▶ [Exercise description]: For the records below, give the number of lines that include the string "space". Nothing else belongs in the answer.

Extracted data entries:
........

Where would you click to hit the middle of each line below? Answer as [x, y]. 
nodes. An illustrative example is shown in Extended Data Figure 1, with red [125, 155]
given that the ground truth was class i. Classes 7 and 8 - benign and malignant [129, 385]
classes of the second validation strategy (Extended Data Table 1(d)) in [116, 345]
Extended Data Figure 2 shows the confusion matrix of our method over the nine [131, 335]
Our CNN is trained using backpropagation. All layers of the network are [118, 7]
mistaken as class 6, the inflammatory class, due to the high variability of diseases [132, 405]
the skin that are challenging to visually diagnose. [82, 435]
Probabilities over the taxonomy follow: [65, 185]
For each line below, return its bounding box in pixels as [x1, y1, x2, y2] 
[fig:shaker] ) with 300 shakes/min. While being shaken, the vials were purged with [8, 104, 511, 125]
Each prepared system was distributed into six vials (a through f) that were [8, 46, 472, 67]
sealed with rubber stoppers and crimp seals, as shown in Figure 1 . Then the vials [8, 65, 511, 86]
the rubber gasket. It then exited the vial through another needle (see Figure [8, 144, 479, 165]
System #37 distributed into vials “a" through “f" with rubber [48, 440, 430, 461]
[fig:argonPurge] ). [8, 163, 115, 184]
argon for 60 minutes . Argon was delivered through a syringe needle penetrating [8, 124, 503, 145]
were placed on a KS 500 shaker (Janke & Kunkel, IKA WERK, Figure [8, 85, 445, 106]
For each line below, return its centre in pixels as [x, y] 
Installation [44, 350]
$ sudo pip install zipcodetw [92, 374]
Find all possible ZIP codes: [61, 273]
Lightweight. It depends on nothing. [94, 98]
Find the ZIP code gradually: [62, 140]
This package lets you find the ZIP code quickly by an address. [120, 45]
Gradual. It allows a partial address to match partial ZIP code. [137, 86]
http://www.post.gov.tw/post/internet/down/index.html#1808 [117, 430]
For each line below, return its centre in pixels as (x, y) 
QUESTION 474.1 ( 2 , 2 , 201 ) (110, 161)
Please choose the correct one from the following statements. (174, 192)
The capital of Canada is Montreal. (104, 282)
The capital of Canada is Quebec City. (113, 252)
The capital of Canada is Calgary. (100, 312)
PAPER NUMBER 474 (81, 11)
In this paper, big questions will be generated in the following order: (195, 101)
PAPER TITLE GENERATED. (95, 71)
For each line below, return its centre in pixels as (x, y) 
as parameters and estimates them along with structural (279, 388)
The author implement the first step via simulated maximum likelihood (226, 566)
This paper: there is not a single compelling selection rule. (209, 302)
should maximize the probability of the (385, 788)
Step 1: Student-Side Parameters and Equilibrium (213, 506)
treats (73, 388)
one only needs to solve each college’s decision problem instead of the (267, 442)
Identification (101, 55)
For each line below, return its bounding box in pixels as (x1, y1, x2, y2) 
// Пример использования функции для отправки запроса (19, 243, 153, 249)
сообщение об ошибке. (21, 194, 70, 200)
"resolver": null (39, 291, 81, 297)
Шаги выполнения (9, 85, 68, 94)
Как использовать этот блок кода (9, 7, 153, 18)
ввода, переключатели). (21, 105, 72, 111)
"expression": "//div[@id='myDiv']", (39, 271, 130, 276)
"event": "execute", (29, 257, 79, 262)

........

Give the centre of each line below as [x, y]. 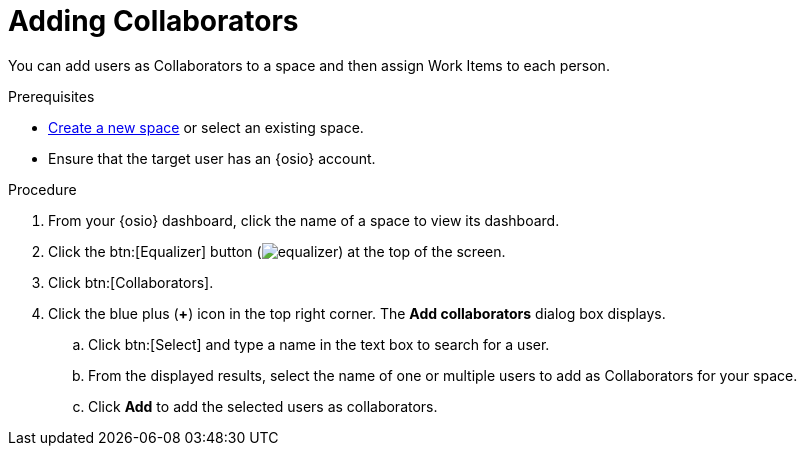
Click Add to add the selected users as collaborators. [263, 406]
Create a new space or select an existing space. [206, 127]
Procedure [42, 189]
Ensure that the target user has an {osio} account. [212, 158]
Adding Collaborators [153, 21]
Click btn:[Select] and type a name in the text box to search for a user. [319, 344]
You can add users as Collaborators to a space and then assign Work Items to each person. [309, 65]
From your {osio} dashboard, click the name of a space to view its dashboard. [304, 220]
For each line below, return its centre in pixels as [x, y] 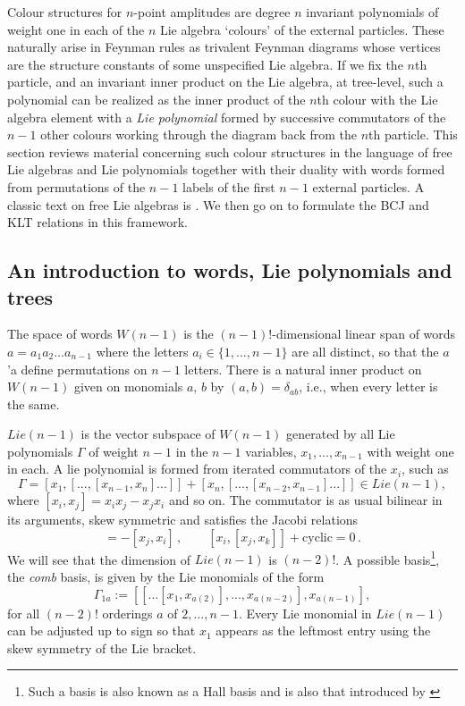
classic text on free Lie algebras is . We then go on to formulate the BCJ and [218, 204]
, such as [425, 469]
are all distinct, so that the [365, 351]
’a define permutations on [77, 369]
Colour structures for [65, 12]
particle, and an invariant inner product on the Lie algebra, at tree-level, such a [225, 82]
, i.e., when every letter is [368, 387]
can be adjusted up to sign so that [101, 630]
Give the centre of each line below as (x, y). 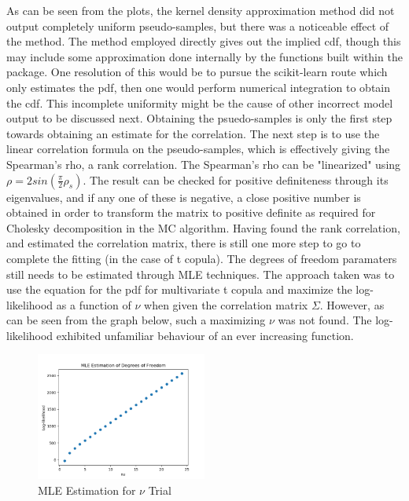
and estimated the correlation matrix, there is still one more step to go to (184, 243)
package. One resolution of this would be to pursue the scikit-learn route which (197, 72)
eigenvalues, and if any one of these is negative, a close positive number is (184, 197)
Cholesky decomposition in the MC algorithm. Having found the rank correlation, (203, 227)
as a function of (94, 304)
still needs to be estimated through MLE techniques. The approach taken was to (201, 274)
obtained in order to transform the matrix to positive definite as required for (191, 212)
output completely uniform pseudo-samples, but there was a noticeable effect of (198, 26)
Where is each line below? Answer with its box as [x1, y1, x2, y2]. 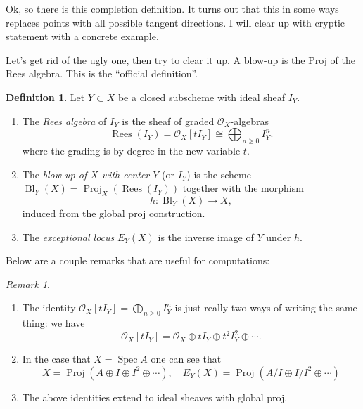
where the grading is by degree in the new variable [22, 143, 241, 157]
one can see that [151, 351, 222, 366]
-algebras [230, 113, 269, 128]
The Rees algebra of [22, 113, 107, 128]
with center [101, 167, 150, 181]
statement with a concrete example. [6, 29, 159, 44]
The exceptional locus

........

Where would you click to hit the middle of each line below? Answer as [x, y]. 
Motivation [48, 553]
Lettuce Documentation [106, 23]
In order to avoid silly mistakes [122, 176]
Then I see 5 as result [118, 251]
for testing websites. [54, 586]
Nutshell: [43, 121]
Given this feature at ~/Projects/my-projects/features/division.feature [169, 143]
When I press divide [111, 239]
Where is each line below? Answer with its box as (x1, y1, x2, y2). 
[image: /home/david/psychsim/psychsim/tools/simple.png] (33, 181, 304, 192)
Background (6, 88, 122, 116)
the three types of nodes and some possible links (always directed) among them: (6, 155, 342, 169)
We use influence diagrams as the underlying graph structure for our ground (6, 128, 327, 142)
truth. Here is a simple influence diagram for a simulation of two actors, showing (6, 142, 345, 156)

........

▶ [Answer to this task]: 3